Risk Indicators & Red Flags

  • Hedging/pledging: Prohibited, mitigating misalignment risk .
  • Related-party transactions: None requiring disclosure since Jan 1, 2024 .
  • Option repricing: Equity plan prohibits repricing/cash buyouts without shareholder approval; company does not grant options currently .
  • Clawback: Robust restatement-based recovery policy adopted in 2023 .
  • Say-on-pay: High approval (~93%) indicates investor support for pay program .

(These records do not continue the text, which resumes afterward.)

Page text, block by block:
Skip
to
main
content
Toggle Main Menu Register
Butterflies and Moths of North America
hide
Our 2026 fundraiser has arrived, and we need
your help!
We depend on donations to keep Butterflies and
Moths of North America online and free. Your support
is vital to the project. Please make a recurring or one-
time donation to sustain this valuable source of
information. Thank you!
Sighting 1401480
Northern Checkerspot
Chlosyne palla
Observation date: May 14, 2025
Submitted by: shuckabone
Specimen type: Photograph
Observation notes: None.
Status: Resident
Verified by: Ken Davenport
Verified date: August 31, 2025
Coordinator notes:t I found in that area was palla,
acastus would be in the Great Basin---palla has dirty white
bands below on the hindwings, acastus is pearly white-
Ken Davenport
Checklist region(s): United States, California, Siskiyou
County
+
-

Compensation Peer Group (Benchmarking)

Peer group used for 2024 market analysis includes application software and SaaS comparables (e.g., DT, ESTC, FICO, HUBS, PTC, TYL, etc.); Committee does not target a precise percentile but uses data as a guide for market competitiveness .

Investment Implications

  • Alignment: High proportion of at-risk compensation tied to AOI, Target Revenue, and Cloud Bookings, with PSUs earned at 127%, signals strong linkage to operational execution; continued four-year vesting supports retention through Manhattan Active expansion .
  • Insider supply/pressure: Significant scheduled vesting (including 2022 retention RSUs and 2024 RSUs/PSUs) and 2024 vesting realization ($3.18M) suggest periodic potential selling pressure in open windows, though hedging is prohibited and ownership guidelines are met (2x salary for EVP), supporting alignment .
  • Retention and CoC economics: Double-trigger CoC payout (~$0.91M cash plus ~$11.24M accelerated equity as of 12/31/2024) and back-weighted retention RSUs materially reduce near-term departure risk; 12-month non-solicit/non-compete strengthens post-termination protection .
  • Execution risk: Bonus and PSU underperformance on New Cloud Bookings (26% payout) indicates dependence on cloud bookings momentum; however AOI at max (175%) and revenue above target support stability in profit leverage—monitor bookings trajectory for future PSU outcomes .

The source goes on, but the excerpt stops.